The Zeus Scientific, Inc., B. burgdorferi Western Blot Test System is designed for the qualitative detection of IgG class antibodies to specific proteins associated with B. burgdorferi, the causative agent of Lyme Disease. The test system is intended to be used for testing human serum samples which have been found to be positive or equivocal by an EIA or IFA screening procedure. The test is therefore intended to provide supportive evidence of infection of Borrelia burgdorferi.

Borrelia burgdorferi IgG Western Blot Test System

This document is a 510(k) clearance letter from the FDA for a diagnostic device, not a study report or clinical trial summary. Therefore, most of the requested information regarding acceptance criteria, device performance, study details, and ground truth establishment is not present in the provided text.

However, based on the information that is available:

1. A table of acceptance criteria and the reported device performance:

This information is not provided in the FDA clearance letter. The letter confirms substantial equivalence but does not detail the specific performance metrics or acceptance criteria used to achieve that equivalence.

2. Sample sized used for the test set and the data provenance (e.g. country of origin of the data, retrospective or prospective):

This information is not provided in the FDA clearance letter.

3. Number of experts used to establish the ground truth for the test set and the qualifications of those experts (e.g. radiologist with 10 years of experience):

This information is not provided in the FDA clearance letter.

4. Adjudication method (e.g. 2+1, 3+1, none) for the test set:

This information is not provided in the FDA clearance letter.

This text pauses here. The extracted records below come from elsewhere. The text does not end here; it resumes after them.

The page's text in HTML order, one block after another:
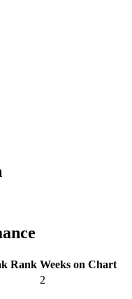
Rank Weeks on Chart
2
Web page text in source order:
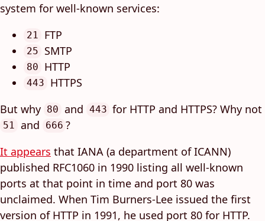
system for well-known services:
21 FTP
25 SMTP
80 HTTP
443
HTTPS
But why 80 and 443 for HTTP and HTTPS? Why not
51 and 666 ?
It appears that IANA (a department of ICANN)
published RFC1060 in 1990 listing all well-known
ports at that point in time and port 80 was
unclaimed. When Tim Burners-Lee issued the first
version of HTTP in 1991, he used port 80 for HTTP.
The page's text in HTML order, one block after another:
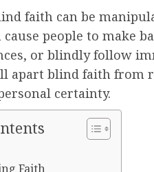
faith can be
cause people to make
or blindly follow
apart blind faith from
certainty.
Faith
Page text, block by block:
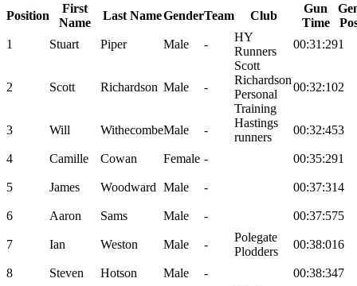
Position
First
Name
Last NameGenderTeam Club
Gun
Time
1
Stuart Piper Male -
HY
Runners
00:31:291
2 Scott Richardson Male -
Scott
Richardson
Personal
Training
00:32:102
3 Will WithecombeMale -
Hastings
runners
00:32:453
4 Camille Cowan Female - 00:35:291
5 James Woodward Male - 00:37:314
6 Aaron Sams Male - 00:37:575
7 Ian Weston Male -
Polegate
Plodders
00:38:016
8 Steven Hotson Male - 00:38:347
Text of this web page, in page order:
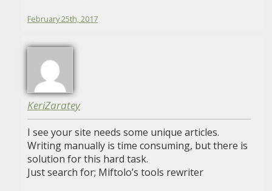
February 25th, 2017
KeriZaratey
I see your site needs some unique articles.
Writing manually is time consuming, but there is
solution for this hard task.
Just search for; Miftolo’s tools rewriter
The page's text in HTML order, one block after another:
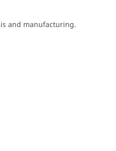
and manufacturing.
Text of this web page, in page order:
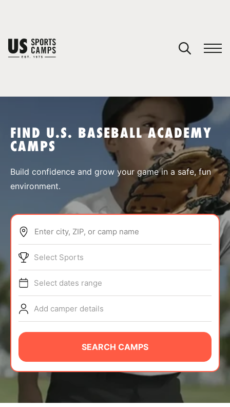
SPORTS
ABOUT
TIPS
NEWS
CAMP STORE
LOGIN
VIEW CART
FIND U.S. BASEBALL ACADEMY
CAMPS
Build confidence and grow your game in a safe, fun
environment.
Enter city, ZIP, or camp name
Select Sports
Select dates range
Add camper details
SEARCH CAMPS
You have no camps in your cart.
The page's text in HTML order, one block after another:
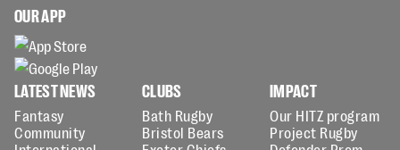
OUR APP
LATEST NEWS
Fantasy
Community
CLUBS
Bath Rugby
Bristol Bears
IMPACT
Our HITZ program
Project Rugby
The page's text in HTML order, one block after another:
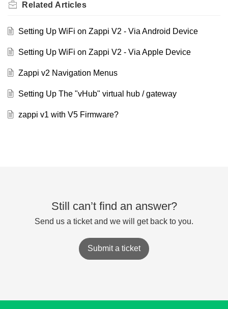
Related Articles
Setting Up WiFi on Zappi V2 - Via Android Device
Setting Up WiFi on Zappi V2 - Via Apple Device
Zappi v2 Navigation Menus
Setting Up The "vHub" virtual hub / gateway
zappi v1 with V5 Firmware?
Still can’t find an answer?
Send us a ticket and we will get back to you.
Submit a ticket
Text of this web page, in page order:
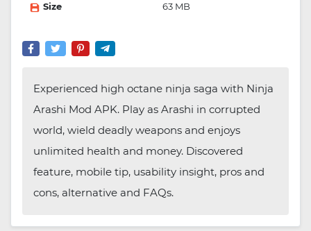
Size 63 MB
Experienced high octane ninja saga with Ninja
Arashi Mod APK. Play as Arashi in corrupted
world, wield deadly weapons and enjoys
unlimited health and money. Discovered
feature, mobile tip, usability insight, pros and
cons, alternative and FAQs.
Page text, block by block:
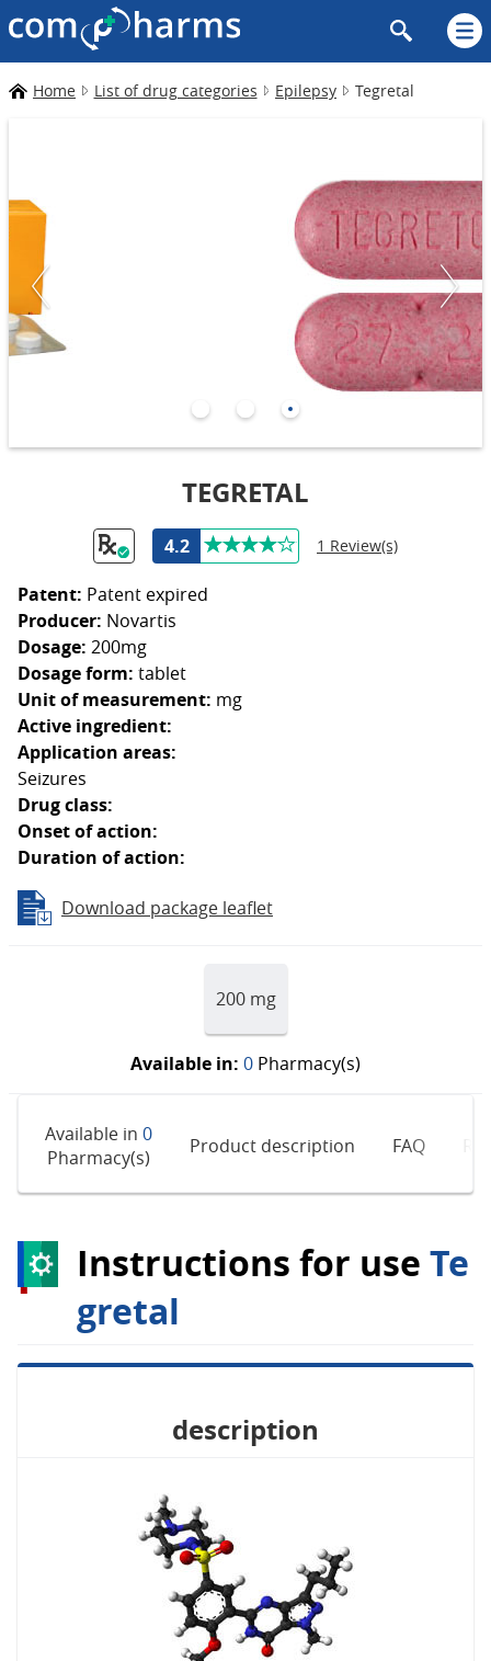
Home List of drug categories Epilepsy Tegretal
TEGRETAL
4.2 1 Review(s)
Patent: Patent expired
Producer: Novartis
Dosage: 200mg
Dosage form: tablet
Unit of measurement: mg
Active ingredient:
Application areas:
Seizures
Drug class:
Onset of action:
Duration of action:
Download package leaflet
200 mg
Available in: 0 Pharmacy(s)
Available in 0
Pharmacy(s)
Product description FAQ
Instructions for use Te
gretal
description
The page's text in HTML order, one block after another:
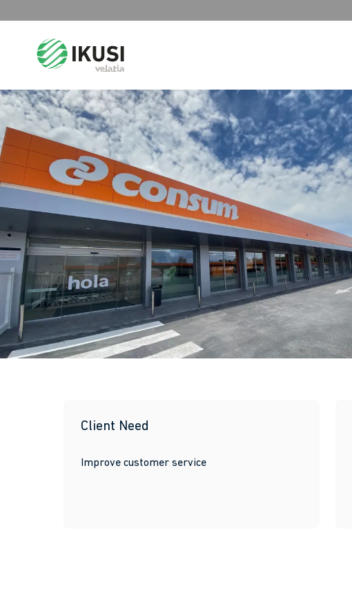
for:
Client Need
Improve customer service
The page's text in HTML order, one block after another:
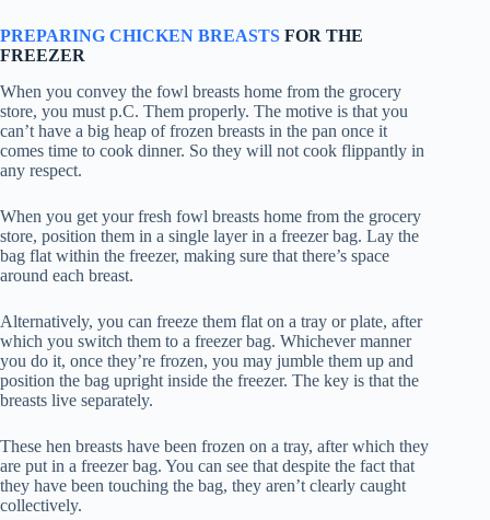
PREPARING CHICKEN BREASTS FOR THE
FREEZER
When you convey the fowl breasts home from the grocery
store, you must p.C. Them properly. The motive is that you
can’t have a big heap of frozen breasts in the pan once it
comes time to cook dinner. So they will not cook flippantly in
any respect.
When you get your fresh fowl breasts home from the grocery
store, position them in a single layer in a freezer bag. Lay the
bag flat within the freezer, making sure that there’s space
around each breast.
Alternatively, you can freeze them flat on a tray or plate, after
which you switch them to a freezer bag. Whichever manner
you do it, once they’re frozen, you may jumble them up and
position the bag upright inside the freezer. The key is that the
breasts live separately.
These hen breasts have been frozen on a tray, after which they
are put in a freezer bag. You can see that despite the fact that
they have been touching the bag, they aren’t clearly caught
collectively.

5. If a multi reader multi case (MRMC) comparative effectiveness study was done, If so, what was the effect size of how much human readers improve with AI vs without AI assistance:

This is an in vitro diagnostic device (a test system), not an AI-assisted imaging or clinical decision support tool. Therefore, an MRMC comparative effectiveness study involving human readers and AI assistance is not applicable to this type of device and is not mentioned.

6. If a standalone (i.e. algorithm only without human-in-the-loop performance) was done:

This is an in vitro diagnostic test system, which by its nature operates "stand-alone" in producing a result. However, the clearance letter does not discuss the performance of the "algorithm only" as if it were a separate component, but rather the full test system. The device is intended for the "qualitative detection of IgG class antibodies," suggesting a definitive test result without human interpretation being part of the device's output.

7. The type of ground truth used (expert consensus, pathology, outcomes data, etc):

This information is not explicitly stated in the FDA clearance letter. For a diagnostic test like this, the ground truth would typically be established by a reference method (e.g., culture, PCR, or a highly validated serological method) or clinical diagnosis, but the letter does not elaborate on this. The device is intended to provide "supportive evidence of infection of Borrelia burgdorferi," implying it's part of a diagnostic workup, not necessarily a sole definitive diagnosis.

8. The sample size for the training set:

This information is not provided in the FDA clearance letter.

9. How the ground truth for the training set was established:

This information is not provided in the FDA clearance letter.